Detailed Description

Complete technical specification and implementation details from the patent document.

Examples of the present disclosure generally relate to establishing different clock domains in a same system on a chip (SoC).

Typically, a hardware accelerator is an input/output (IO) device that is communicatively coupled to a central processing unit (CPU) via a PCIe connection. The CPU and hardware accelerator can use direct memory access (DMA) and other communication techniques to share data.

The SoC can include any number of circuit blocks which can form a heterogeneous processing system. For example, the SoC can include one or more CPUs, one or more graphics processing units (GPUs), programmable logic (PL), one or more microprocessors or microcontrollers, and accelerators. The SoC can include a SoC interface (e.g., a network on chip (NoC)) that interconnects the different components in the heterogeneous processing system.
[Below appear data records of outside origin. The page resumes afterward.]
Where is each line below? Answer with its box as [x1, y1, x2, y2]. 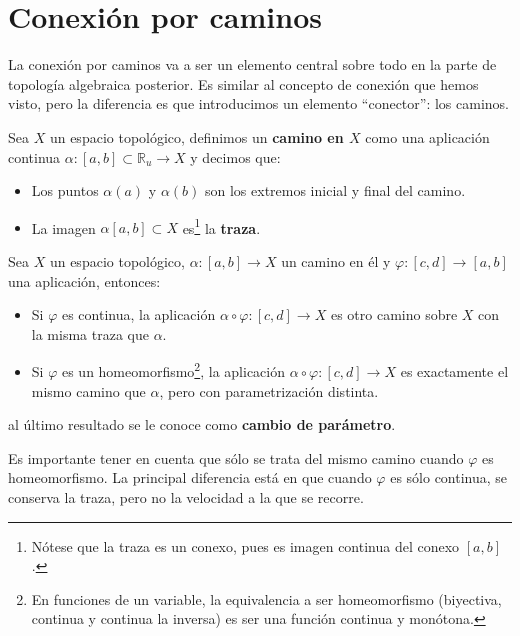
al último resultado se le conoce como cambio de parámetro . [8, 414, 396, 435]
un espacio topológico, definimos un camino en [49, 126, 344, 147]
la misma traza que [31, 323, 149, 344]
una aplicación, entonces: [8, 270, 161, 291]
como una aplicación [365, 126, 490, 147]
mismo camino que [31, 380, 146, 401]
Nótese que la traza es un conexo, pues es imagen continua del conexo [31, 535, 460, 556]
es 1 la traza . [182, 214, 261, 238]
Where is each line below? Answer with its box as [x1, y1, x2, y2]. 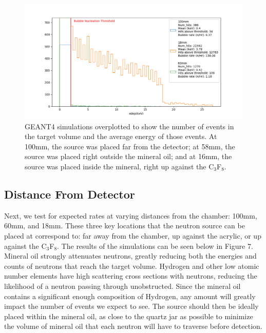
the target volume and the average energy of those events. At [25, 131, 217, 142]
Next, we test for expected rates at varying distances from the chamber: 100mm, [4, 210, 257, 221]
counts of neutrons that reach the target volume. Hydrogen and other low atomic [4, 260, 259, 271]
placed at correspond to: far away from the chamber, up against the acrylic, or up [4, 230, 261, 241]
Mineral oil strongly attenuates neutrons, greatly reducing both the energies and [4, 250, 257, 261]
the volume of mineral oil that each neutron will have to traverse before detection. [4, 321, 262, 331]
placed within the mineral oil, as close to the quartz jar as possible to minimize [4, 310, 253, 321]
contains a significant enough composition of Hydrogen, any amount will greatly [4, 290, 256, 301]
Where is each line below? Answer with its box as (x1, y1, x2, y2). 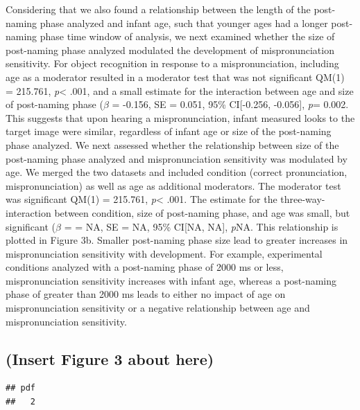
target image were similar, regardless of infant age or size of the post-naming (6, 124, 332, 139)
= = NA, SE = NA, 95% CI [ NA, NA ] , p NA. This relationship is (64, 219, 338, 233)
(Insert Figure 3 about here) (6, 348, 214, 369)
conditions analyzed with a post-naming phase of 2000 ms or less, (6, 260, 284, 274)
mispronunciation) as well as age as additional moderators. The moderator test (6, 178, 341, 193)
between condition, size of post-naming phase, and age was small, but (54, 205, 350, 220)
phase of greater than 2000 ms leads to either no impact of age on (6, 287, 286, 301)
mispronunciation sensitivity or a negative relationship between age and (6, 301, 310, 315)
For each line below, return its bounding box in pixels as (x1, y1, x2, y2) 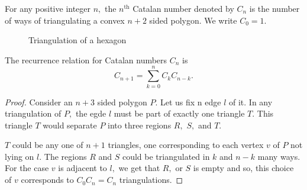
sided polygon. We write (149, 14, 237, 26)
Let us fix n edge (160, 95, 221, 108)
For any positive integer (5, 2, 91, 14)
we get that (118, 162, 160, 174)
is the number (249, 2, 300, 14)
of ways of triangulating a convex (5, 14, 125, 26)
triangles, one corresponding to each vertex (108, 139, 264, 151)
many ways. (257, 150, 300, 162)
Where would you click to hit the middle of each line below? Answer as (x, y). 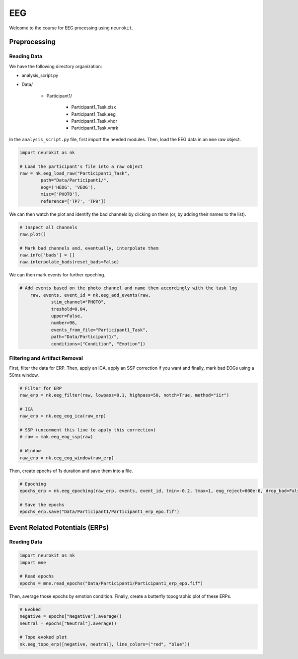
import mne (33, 562)
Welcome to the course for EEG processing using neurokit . (71, 28)
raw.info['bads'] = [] (47, 255)
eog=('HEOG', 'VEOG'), (68, 187)
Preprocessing (32, 42)
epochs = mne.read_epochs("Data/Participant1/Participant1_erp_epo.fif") (111, 583)
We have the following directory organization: (56, 66)
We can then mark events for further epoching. (57, 275)
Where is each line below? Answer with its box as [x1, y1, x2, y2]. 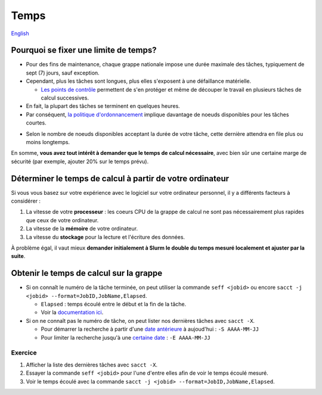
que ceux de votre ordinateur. [26, 216, 99, 223]
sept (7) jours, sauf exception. [26, 69, 100, 76]
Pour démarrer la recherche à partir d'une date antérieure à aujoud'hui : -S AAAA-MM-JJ [41, 325, 259, 333]
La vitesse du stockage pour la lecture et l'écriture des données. [26, 233, 185, 241]
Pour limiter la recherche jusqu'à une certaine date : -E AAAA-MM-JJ [41, 334, 211, 341]
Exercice [11, 349, 37, 357]
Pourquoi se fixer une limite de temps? [11, 45, 157, 55]
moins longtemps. [26, 138, 70, 145]
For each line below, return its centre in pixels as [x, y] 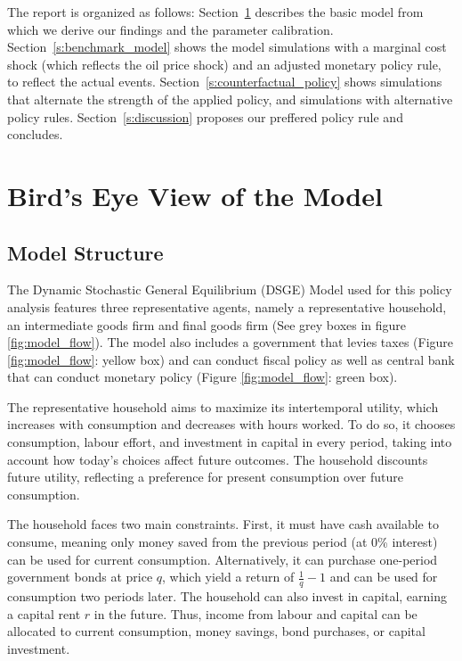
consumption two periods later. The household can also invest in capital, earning [227, 596]
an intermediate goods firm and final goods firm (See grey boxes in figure [207, 324]
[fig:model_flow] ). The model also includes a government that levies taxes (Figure [231, 342]
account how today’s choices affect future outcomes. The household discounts [218, 459]
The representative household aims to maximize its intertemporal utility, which [223, 406]
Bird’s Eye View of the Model [195, 195]
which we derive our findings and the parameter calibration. [170, 29]
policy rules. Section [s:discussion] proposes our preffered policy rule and [205, 116]
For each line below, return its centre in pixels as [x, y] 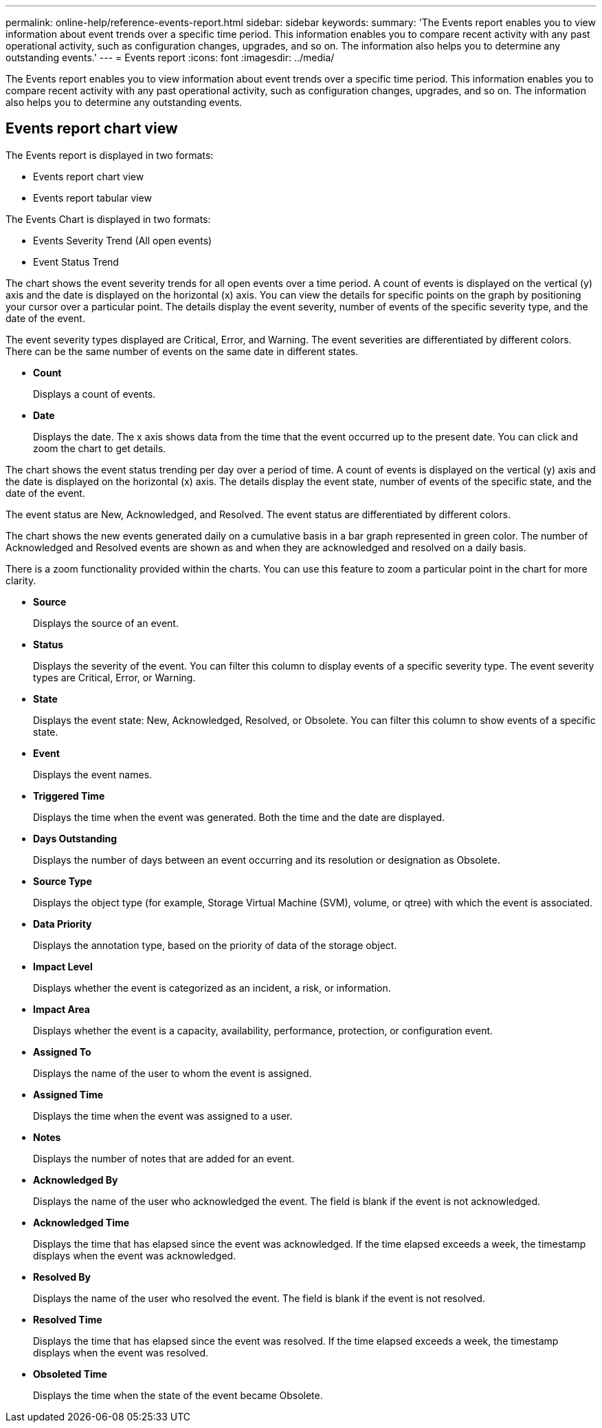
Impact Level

The bandwidth between the NoC and the various components can be a bottleneck since if bandwidth is low, the component (e.g., CPU, GPU, PL, accelerator, etc.) can become data starved, or may have to stop processing while waiting for already processed data to be moved out of the component.

One embodiment described herein is a system on a chip (SoC) that includes a hardware accelerator including data processing engines (DPEs) and interface circuitry where the DPEs are in a first clock domain that uses a first clock and the interface circuitry is in a second clock domain that uses a second clock with a different frequency than the first clock, and an interface communicatively coupling the hardware accelerator to other circuitry in the SoC.
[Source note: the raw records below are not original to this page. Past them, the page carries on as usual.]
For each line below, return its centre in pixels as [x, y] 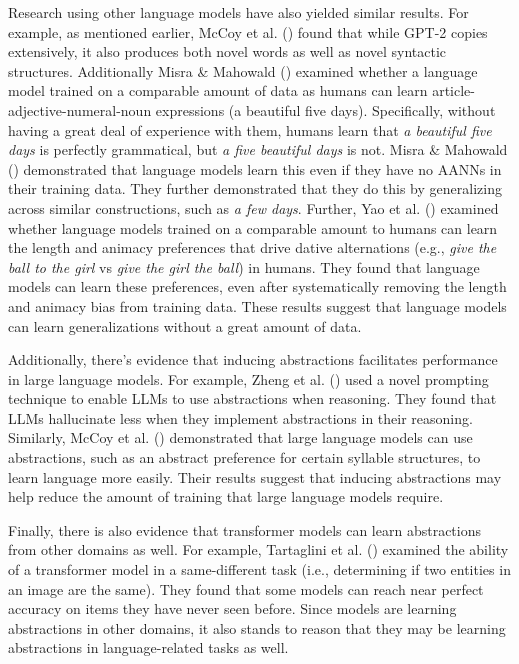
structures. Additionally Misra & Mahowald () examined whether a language [243, 70]
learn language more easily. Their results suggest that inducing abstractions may [255, 476]
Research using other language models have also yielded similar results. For [238, 12]
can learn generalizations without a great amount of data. [185, 325]
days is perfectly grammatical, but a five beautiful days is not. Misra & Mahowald [258, 149]
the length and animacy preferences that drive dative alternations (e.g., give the [252, 247]
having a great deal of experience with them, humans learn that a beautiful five [250, 129]
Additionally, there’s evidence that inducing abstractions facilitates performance [253, 359]
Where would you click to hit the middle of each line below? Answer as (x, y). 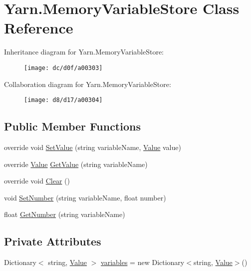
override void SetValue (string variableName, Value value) (93, 147)
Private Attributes (53, 241)
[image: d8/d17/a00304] (63, 100)
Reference (39, 28)
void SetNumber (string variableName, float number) (85, 197)
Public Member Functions (72, 126)
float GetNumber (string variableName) (65, 214)
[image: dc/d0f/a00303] (63, 68)
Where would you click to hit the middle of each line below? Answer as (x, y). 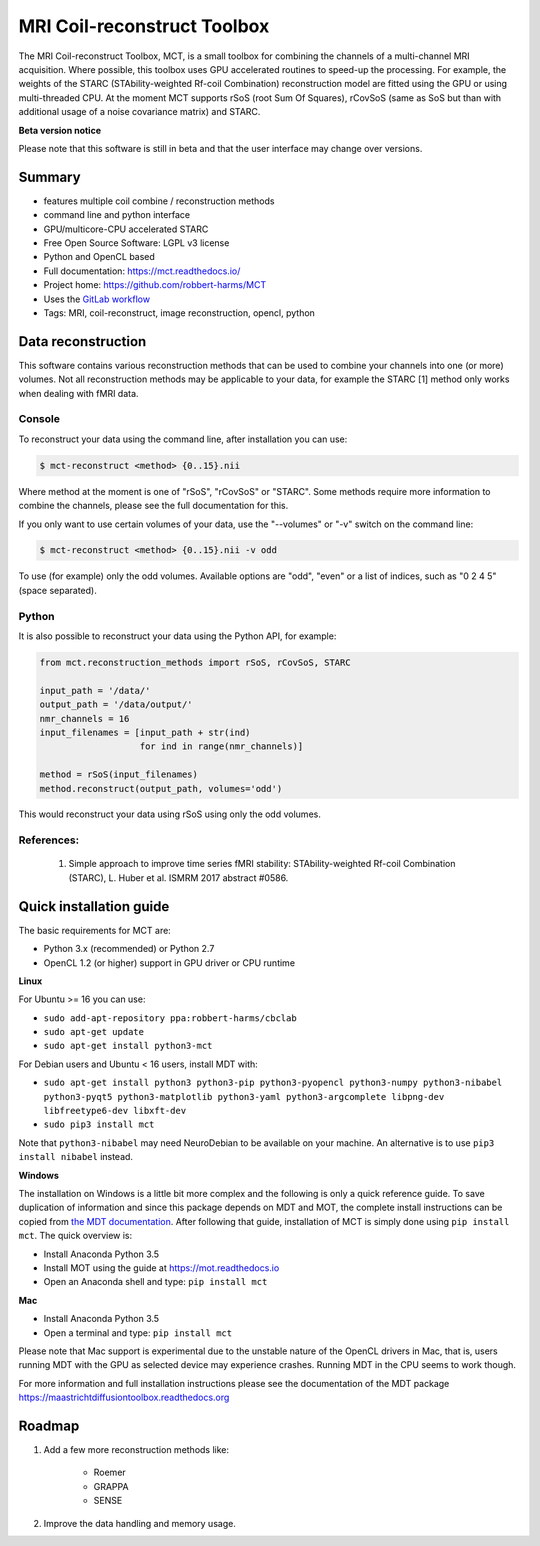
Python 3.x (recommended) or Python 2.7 (129, 949)
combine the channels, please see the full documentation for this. (153, 506)
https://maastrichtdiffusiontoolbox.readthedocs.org (124, 1397)
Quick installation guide (94, 906)
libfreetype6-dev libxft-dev (115, 1111)
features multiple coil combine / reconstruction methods (159, 201)
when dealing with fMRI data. (78, 393)
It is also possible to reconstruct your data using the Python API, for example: (177, 636)

One embodiment described herein is a method that includes providing a hardware accelerator including DPEs in a first clock domain and interface circuitry in a second clock domain, operating a first clock in the first clock domain at a first frequency, and operating a second clock in the second clock domain at a second frequency different from the first frequency.

One embodiment described herein is a system that includes an integrated circuit (IC) that includes a hardware accelerator comprising first circuitry in a first clock domain and interface circuitry in a second clock domain, wherein, during operation, a first clock in the first clock domain has lower frequency than a second clock in the second clock domain and a memory controller. The system also includes at least one memory coupled to the memory controller in the IC.

To facilitate understanding, identical reference numerals have been used, where possible, to designate identical elements that are common to the figures. It is contemplated that elements of one example may be beneficially incorporated in other examples.

Various features are described hereinafter with reference to the figures. It should be noted that the figures may or may not be drawn to scale and that the elements of similar structures or functions are represented by like reference numerals throughout the figures. It should be noted that the figures are only intended to facilitate the description of the features. They are not intended as an exhaustive description of the embodiments herein or as a limitation on the scope of the claims. In addition, an illustrated example need not have all the aspects or advantages shown. An aspect or an advantage described in conjunction with a particular example is not necessarily limited to that example and can be practiced in any other examples even if not so illustrated, or if not so explicitly described.

Embodiments herein describe a hardware accelerator that includes multiple clock domains. For example, the hardware accelerator can include an array of data processing engines (DPEs) which include circuitry for performing acceleration tasks (e.g., artificial intelligence (AI) tasks, data encryption tasks, data compression tasks, and the like). The DPEs are interconnected to permit them to share data when performing the acceleration tasks. In addition to the DPEs, the hardware accelerator can include other circuitry such as an interconnect (e.g., a network on a chip (NoC)), a controller, address translation circuitry, etc. The DPEs may be in a first clock domain while the other circuitry is in a second clock domain. That way, a clock that operates the DPE can have a different frequency than the clock for the other circuitry. As mentioned above, an interface between a component in a SoC (e.g., the hardware accelerator) and a SoC interconnect (e.g., the NoC) can have limited bandwidth. This means that the hardware accelerator may not be able to move data in, or move data out, as fast as the accelerator can process the data.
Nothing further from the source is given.